转载

ElasticSearch Recovery 分析

上周出现了一次故障,recovery的过程比较慢,然后发现Shard 在做恢复的过程一般都是卡在TRANSLOG阶段,所以好奇这块是怎么完成的,于是有了这篇文章

这是一篇源码分析类的文章,大家需要先建立一个整体的概念,建议参看 这篇文章

另外你可能还需要了解下 Recovery 阶段迁移过程:

INIT -> INDEX -> VERIFY_INDEX -> TRANSLOG -> FINALIZE -> DONE

概览

Recovery 其实有两种:

  1. Primary的迁移/Replication的生成和迁移
  2. Primary的恢复

org.elasticsearch.indices.cluster.IndicesClusterStateService.clusterChanged 被触发后,会触发applyNewOrUpdatedShards 函数的调用。大家可以跑进去看看,然后跟着文章去浏览整个代码体系,基本能够帮助大家串起整个流程了。

Primary的恢复

这个是一般出现故障集群重启的时候可能遇到的。首先需要从Store里进行恢复。

if (isPeerRecovery(shardRouting)) {    ...... } else {   //走的这个分支   indexService.shard(shardId).recoverFromStore(shardRouting,    new StoreRecoveryService.RecoveryListener() { }

Primary 进行自我恢复,所以并不需要其他节点的支持。所以判定的函数叫做 isPeerRecovery 其实还是挺合适的。

indexService.shard(shardId).recoverFromStore 调用的是 org.elasticsearch.index.shard.IndexShard 的方法。
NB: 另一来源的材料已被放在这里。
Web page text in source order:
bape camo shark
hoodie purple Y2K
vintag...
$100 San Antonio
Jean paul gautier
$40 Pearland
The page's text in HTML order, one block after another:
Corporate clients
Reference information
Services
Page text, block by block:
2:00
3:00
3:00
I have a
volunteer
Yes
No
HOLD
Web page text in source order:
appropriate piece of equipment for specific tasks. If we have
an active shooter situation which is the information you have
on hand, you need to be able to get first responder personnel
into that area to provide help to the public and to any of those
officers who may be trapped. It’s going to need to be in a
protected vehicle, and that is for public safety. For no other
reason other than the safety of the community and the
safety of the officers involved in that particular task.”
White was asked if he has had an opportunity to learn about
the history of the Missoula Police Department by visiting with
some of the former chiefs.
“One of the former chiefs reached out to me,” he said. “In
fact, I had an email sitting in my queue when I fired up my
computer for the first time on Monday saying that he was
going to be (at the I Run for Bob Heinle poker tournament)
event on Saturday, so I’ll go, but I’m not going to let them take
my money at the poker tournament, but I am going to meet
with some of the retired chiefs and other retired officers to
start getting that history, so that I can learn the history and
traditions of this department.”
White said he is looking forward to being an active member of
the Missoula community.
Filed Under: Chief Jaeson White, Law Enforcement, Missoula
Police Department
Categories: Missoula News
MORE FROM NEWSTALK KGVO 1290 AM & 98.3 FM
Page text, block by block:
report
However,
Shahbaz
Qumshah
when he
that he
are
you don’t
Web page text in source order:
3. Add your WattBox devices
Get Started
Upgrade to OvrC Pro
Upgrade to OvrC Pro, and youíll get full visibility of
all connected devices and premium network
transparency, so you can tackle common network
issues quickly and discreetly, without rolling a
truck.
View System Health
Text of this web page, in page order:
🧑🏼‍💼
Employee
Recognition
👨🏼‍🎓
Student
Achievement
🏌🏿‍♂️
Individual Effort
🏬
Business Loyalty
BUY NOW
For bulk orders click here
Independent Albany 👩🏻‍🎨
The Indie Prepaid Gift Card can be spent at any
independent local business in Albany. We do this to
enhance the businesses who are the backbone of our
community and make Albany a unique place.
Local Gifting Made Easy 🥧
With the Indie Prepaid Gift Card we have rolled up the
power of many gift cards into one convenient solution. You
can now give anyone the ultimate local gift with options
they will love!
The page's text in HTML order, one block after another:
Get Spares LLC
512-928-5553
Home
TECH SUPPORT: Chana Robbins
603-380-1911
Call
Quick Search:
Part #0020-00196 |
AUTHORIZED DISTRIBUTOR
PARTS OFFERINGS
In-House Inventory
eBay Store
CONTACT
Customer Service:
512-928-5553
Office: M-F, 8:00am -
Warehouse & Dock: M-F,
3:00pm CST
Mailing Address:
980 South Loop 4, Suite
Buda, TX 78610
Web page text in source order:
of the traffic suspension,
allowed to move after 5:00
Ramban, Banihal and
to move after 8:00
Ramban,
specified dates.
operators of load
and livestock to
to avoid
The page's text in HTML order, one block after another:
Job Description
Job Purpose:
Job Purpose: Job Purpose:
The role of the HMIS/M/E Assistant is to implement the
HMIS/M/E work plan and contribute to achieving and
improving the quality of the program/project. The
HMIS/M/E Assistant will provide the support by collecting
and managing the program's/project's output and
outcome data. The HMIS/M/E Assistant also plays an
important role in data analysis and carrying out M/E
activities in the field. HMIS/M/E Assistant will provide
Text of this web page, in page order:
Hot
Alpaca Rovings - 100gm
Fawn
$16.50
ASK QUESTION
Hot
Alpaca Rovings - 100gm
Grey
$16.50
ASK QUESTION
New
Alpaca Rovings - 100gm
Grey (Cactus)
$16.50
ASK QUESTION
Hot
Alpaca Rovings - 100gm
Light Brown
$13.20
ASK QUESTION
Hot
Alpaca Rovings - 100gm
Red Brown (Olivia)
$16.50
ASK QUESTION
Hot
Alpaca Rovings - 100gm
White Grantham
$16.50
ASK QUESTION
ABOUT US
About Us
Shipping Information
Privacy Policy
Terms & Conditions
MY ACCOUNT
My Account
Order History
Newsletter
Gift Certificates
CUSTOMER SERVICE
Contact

  public void recoverFromStore(ShardRouting shard, StoreRecoveryService.RecoveryListener recoveryListener) {         // we are the first primary, recover from the gateway         // if its post api allocation, the index should exists         assert shard.primary() : "recover from store only makes sense if the shard is a primary shard";         final boolean shouldExist = shard.allocatedPostIndexCreate();         storeRecoveryService.recover(this, shouldExist, recoveryListener);     }

逻辑还是很清晰的,接着我们进入 org.elasticsearch.index.shard.StoreRecoveryService.recover 方法里,这里有个细节需要了解下:

 if (indexShard.routingEntry().restoreSource() != null) {                 indexShard.recovering("from snapshot", RecoveryState.Type.SNAPSHOT, indexShard.routingEntry().restoreSource());             } else {                 indexShard.recovering("from store", RecoveryState.Type.STORE, clusterService.localNode());             }

我们会根据restoreSource 决定是从SNAPSHOT或者从Store里进行恢复。这里的 indexShard.recovering 并没有执行真正的recovering 操作,而是返回了一个recover的信息对象,比如节点什么的。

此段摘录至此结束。